The task:
All lines from the one containing "We are committed" through the end of the data below are to be transcribed exactly. Leave out the rest.

Stored records:
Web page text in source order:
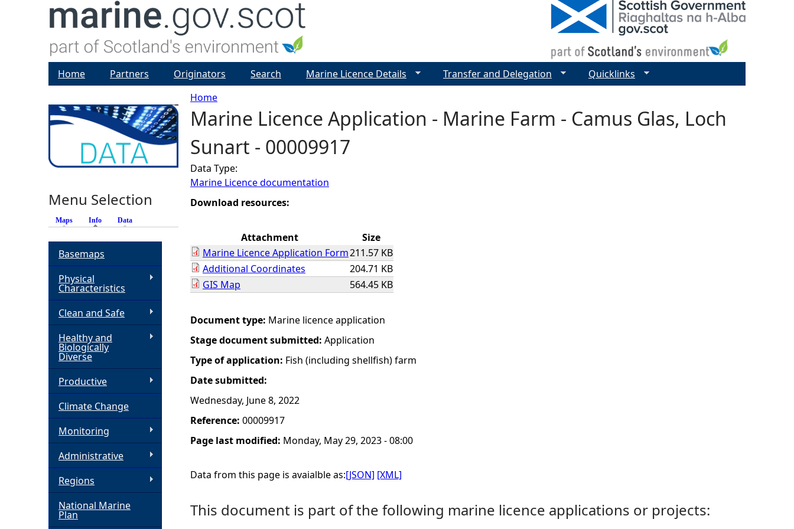
Y
o
u
a
e
h
e
r
e
Home
Marine Licence Application - Marine Farm - Camus Glas, Loch
Sunart - 00009917
Data Type:
Marine Licence documentation
Download resources:
Attachment
Size
Marine Licence Application Form211.57 KB
Additional Coordinates
204.71 KB
GIS Map
564.45 KB
Document type: Marine licence application
Stage document submitted: Application
Type of application: Fish (including shellfish) farm
Date submitted:
Wednesday, June 8, 2022
Reference: 00009917
Page last modified: Monday, May 29, 2023 - 08:00
Data from this page is avaialble as:[JSON] [XML]
This document is part of the following marine licence applications or projects:
Home Partners Originators Search Marine Licence Details Transfer and Delegation Quicklinks
Menu Selection
Maps Info (active tab)
Data
Basemaps
Physical
Characteristics
Clean and Safe
Healthy and
Biologically
Diverse
Productive
Climate Change
Monitoring
Administrative
Regions
National Marine
Plan
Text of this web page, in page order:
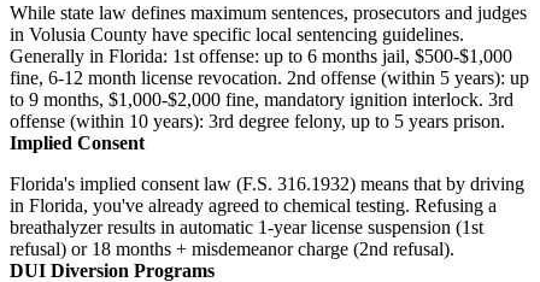
While state law defines maximum sentences, prosecutors and judges
in Volusia County have specific local sentencing guidelines.
Generally in Florida: 1st offense: up to 6 months jail, $500-$1,000
fine, 6-12 month license revocation. 2nd offense (within 5 years): up
to 9 months, $1,000-$2,000 fine, mandatory ignition interlock. 3rd
offense (within 10 years): 3rd degree felony, up to 5 years prison.
Implied Consent
Florida's implied consent law (F.S. 316.1932) means that by driving
in Florida, you've already agreed to chemical testing. Refusing a
breathalyzer results in automatic 1-year license suspension (1st
refusal) or 18 months + misdemeanor charge (2nd refusal).
DUI Diversion Programs
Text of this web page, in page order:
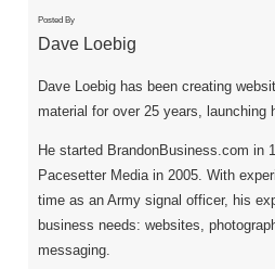
Posted By
Dave Loebig
Dave Loebig has been creating
material for over 25 years, launching
He started BrandonBusiness.com in
Pacesetter Media in 2005. With
time as an Army signal officer, his
business needs: websites,
messaging.
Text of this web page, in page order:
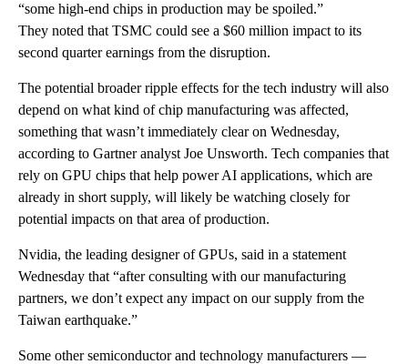
“some high-end chips in production may be spoiled.”
They noted that TSMC could see a $60 million impact to its
second quarter earnings from the disruption.
The potential broader ripple effects for the tech industry will also
depend on what kind of chip manufacturing was affected,
something that wasn’t immediately clear on Wednesday,
according to Gartner analyst Joe Unsworth. Tech companies that
rely on GPU chips that help power AI applications, which are
already in short supply, will likely be watching closely for
potential impacts on that area of production.
Nvidia, the leading designer of GPUs, said in a statement
Wednesday that “after consulting with our manufacturing
partners, we don’t expect any impact on our supply from the
Taiwan earthquake.”
Some other semiconductor and technology manufacturers —
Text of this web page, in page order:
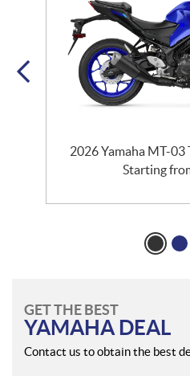
2026 Yamaha MT-03
Starting
GET THE BEST
YAMAHA DEAL
Contact us to obtain the best
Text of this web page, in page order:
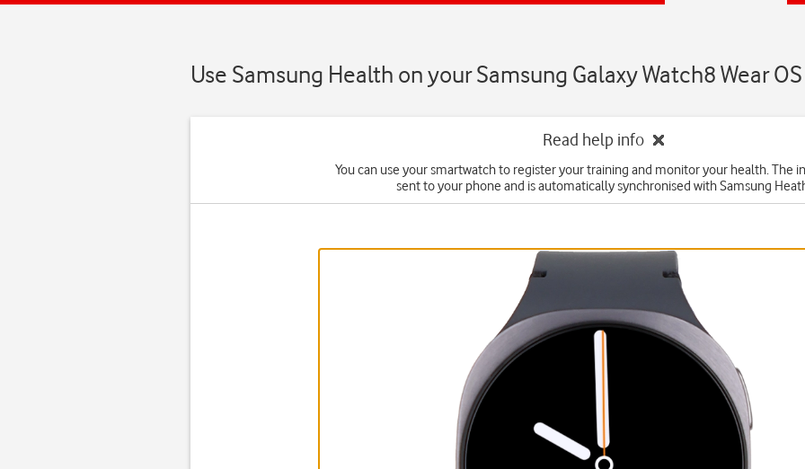
Use Samsung Health on your Samsung Galaxy Watch8 Wear
Read help info
You can use your smartwatch to register your training and monitor your health. The
sent to your phone and is automatically synchronised with Samsung
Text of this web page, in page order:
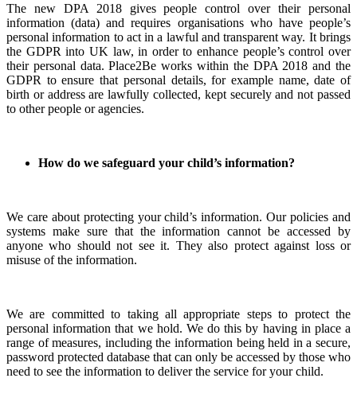
The new DPA 2018 gives people control over their personal
information (data) and requires organisations who have people’s
personal information to act in a lawful and transparent way. It brings
the GDPR into UK law, in order to enhance people’s control over
their personal data. Place2Be works within the DPA 2018 and the
GDPR to ensure that personal details, for example name, date of
birth or address are lawfully collected, kept securely and not passed
to other people or agencies.
How do we safeguard your child’s information?
We care about protecting your child’s information. Our policies and
systems make sure that the information cannot be accessed by
anyone who should not see it. They also protect against loss or
misuse of the information.
We are committed to taking all appropriate steps to protect the
personal information that we hold. We do this by having in place a
range of measures, including the information being held in a secure,
password protected database that can only be accessed by those who
need to see the information to deliver the service for your child.

Answer to this exercise:
We are committed to taking all appropriate steps to protect the
personal information that we hold. We do this by having in place a
range of measures, including the information being held in a secure,
password protected database that can only be accessed by those who
need to see the information to deliver the service for your child.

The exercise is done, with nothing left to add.